Will my Counselling be Confidential?

I abide by and adhere to the British Association of Counsellors and Psychotherapy’s Ethical Framework.

As part of that framework, I practice confidentiality with all of my clinical work.  This means that you can speak with me knowing that your friends, your family, your work colleagues and so on will not get to learn what you have said in a counselling session – and neither will my friends, family, work colleagues and so on.

But … what confidentiality also means is that I will discuss your case with a strictly limited number of other professionals for sound ethical reasons.  All clients and patients of therapists should be made aware of this (as you will be during our initial meeting), but unfortunately this is not the case with some other professional therapists.  I make it a particular point to discuss what confidentiality means – and what are its boundaries – with all of my clients at the start of counselling.  During our initial meeting I will also give you a printed copy of our counselling agreement.  After all, there’s a lot to remember during our first sessions.

Because confidentiality is not just about not talking about our therapy work, our written agreement explains what confidentiality means.

For example, in addition to the ‘not discussing what we say in the room’ part of confidentiality, I will have made you aware that:

  • I meet with my choice of clinical supervisor one a month to discuss my cases and my work.
  • During my yearly quota of continued professional development (eg training courses), I may refer to certain casework in order to review of reflect upon the case  (you details will be anonymised, meaning I won’t use your name nor other identifying information).
  • UK law may require of me to break our confidentiality if I learn of something that is unlawful.

The rest of this article expands upon these matters.

Confidentiality & Supervision.

As a private practising therapist who is a member of – and accredited by – the British Association for Counselling & Psychotherapy, I meet with a qualified supervising counsellor once a month for a minimum of 90 minutes. This is to discuss my practice and my case load and to check that I’m working to my best, keeping with ethical principals, and dealing with dilemmas that come up in most every case.

I will, from time to time discuss your case and our work together with my supervisor – but I will have first made sure that my supervisor does not know you, or is likely to come in contact with you (say, for example, though the workplace).  I will refer to you only by your first name (or another name if you prefer).  If I cannot assure your confidentiality in this manner – for example if my supervisor knows you in the work place or socially – then I will seek supervision from another supervisor for the duration of our work together.

Confidentiality & Continued Professional Development (CPD).
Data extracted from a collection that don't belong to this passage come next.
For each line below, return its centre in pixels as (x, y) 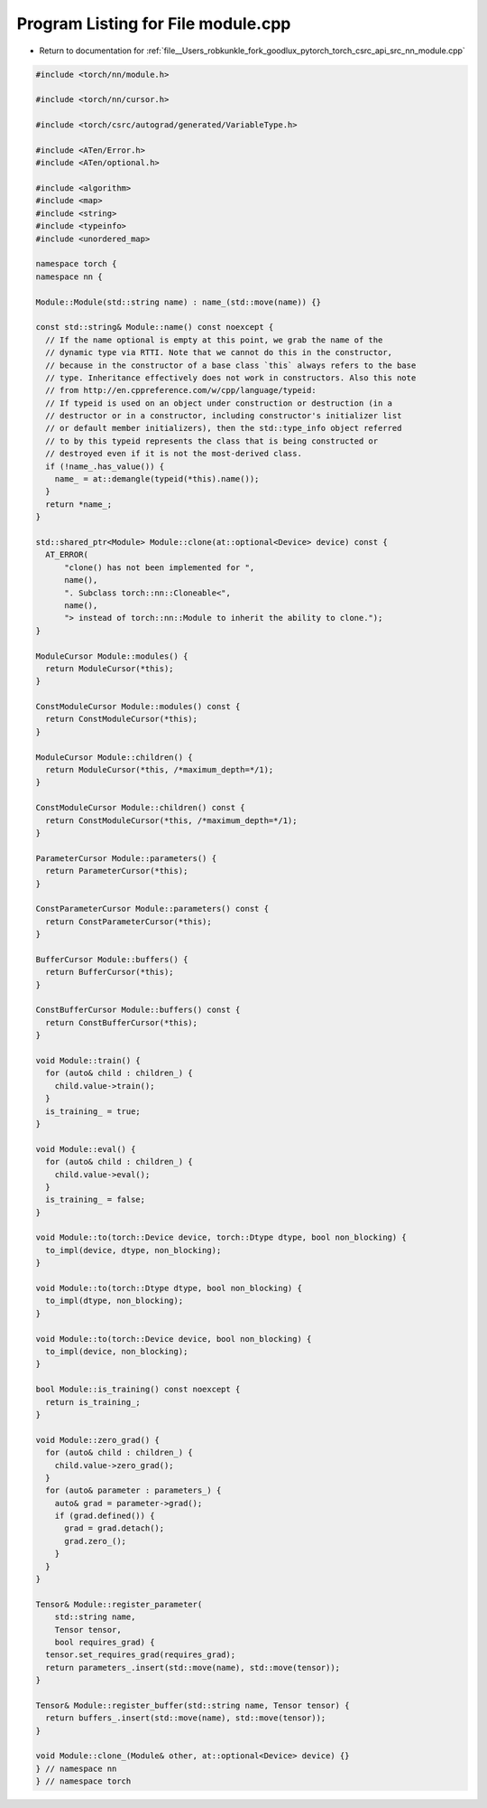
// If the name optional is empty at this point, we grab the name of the (214, 340)
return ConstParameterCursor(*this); (129, 921)
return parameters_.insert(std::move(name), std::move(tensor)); (193, 1667)
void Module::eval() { (86, 1149)
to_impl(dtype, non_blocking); (115, 1301)
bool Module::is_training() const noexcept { (138, 1390)
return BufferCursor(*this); (110, 972)
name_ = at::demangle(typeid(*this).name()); (157, 479)
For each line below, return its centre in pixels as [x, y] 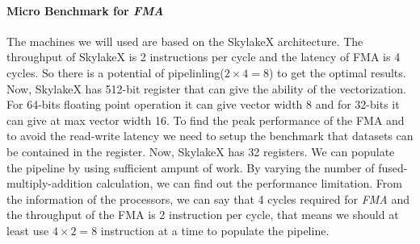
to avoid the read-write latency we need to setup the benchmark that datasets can [210, 136]
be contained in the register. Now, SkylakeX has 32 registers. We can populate [201, 151]
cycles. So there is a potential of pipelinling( [115, 72]
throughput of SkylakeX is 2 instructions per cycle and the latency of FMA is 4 [204, 57]
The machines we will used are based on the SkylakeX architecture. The [185, 41]
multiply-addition [50, 183]
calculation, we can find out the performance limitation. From [249, 183]
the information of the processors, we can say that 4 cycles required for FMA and [208, 199]
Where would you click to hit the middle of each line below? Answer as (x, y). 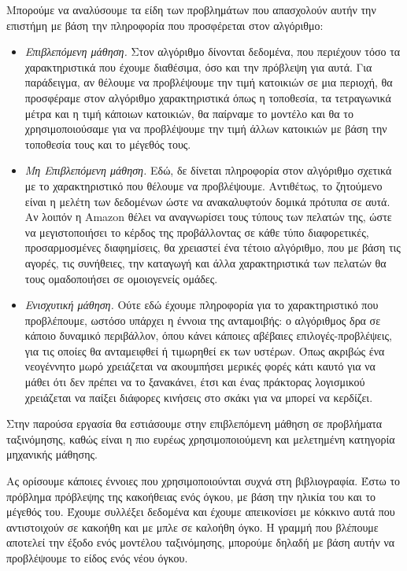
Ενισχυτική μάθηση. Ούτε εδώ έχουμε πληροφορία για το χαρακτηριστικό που (202, 305)
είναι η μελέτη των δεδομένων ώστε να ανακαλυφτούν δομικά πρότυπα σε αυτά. (207, 201)
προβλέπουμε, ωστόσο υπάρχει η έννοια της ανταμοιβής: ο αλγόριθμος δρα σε (203, 320)
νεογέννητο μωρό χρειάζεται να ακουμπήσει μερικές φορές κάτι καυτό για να (200, 366)
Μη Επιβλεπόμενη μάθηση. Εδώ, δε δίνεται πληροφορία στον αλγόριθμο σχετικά (208, 170)
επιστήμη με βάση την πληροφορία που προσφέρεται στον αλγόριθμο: (165, 25)
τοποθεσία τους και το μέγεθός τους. (108, 144)
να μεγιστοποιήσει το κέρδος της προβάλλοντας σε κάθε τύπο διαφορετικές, (197, 232)
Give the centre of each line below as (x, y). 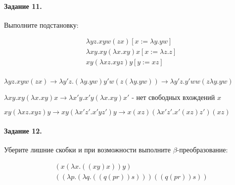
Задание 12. (23, 130)
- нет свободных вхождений (173, 97)
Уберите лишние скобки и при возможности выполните (87, 149)
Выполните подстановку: (41, 24)
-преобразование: (202, 149)
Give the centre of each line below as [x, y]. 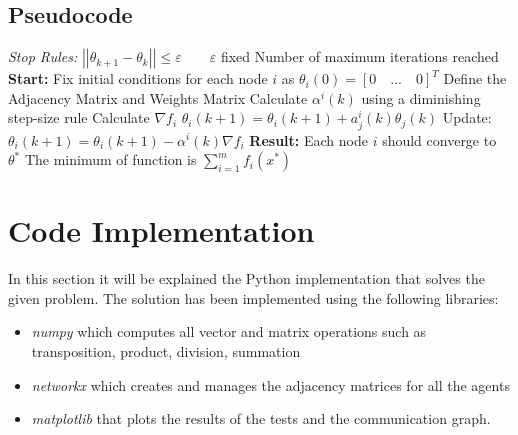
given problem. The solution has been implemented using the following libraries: [253, 297]
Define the [475, 78]
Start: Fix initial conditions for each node [138, 78]
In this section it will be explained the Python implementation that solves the [246, 278]
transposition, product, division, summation [166, 351]
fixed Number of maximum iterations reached [359, 56]
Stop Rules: [43, 56]
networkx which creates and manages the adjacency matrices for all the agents [270, 384]
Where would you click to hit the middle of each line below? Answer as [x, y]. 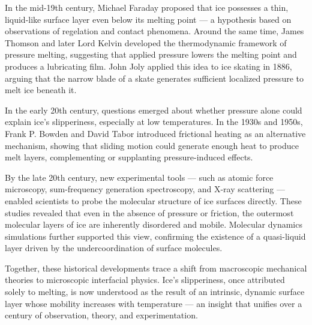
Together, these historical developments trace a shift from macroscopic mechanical [156, 268]
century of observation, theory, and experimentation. [101, 315]
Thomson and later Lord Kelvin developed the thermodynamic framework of [146, 42]
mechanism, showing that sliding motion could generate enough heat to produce [152, 145]
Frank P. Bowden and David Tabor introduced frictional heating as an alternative [155, 133]
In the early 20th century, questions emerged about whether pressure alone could [154, 110]
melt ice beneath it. [41, 90]
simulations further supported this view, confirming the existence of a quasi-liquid [155, 236]
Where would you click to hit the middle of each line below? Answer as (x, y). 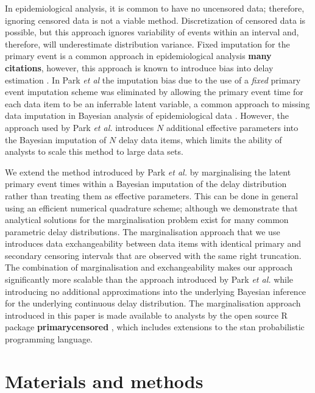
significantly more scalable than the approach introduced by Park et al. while (149, 279)
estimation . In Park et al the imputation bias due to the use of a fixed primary (153, 80)
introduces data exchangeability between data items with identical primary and (153, 243)
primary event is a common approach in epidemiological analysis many (138, 56)
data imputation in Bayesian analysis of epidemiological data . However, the (147, 115)
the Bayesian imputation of (56, 139)
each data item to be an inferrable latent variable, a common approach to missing (157, 103)
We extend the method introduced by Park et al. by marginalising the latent (148, 172)

In seeking additional knowledge to keep me up to date with therapeutic thinking, it is sometimes useful to refer to an aspect of a case whilst attending a training course.  If, when we discuss our agreement, you request that I do not refer to you during my CPD then I will respect this.  Even so, it’s rare to-the-point-of-never-happens nowadays for me to bring up casework willy nilly, and I make sure that anything I discuss within the confines of other therapists in the context of CPD still keeps your identity anonymous and our casework vague enough to never identify you.

Confidentiality & UK Law.

Confidentiality sometimes has to be broken if I am required to do so by law (for example if you disclose to me your intent of harming yourself or others (including children) or if you disclose intent of committing a serious criminal offence or terrorism).  This may also apply if I learn of someone else who may be being harmed or in danger, or is planning to harm others.

This does not mean that I will go running to the police the moment that I hear about something illegal, but it is part of my ethical commitments to you to inform you that the law may not protect your confidentiality.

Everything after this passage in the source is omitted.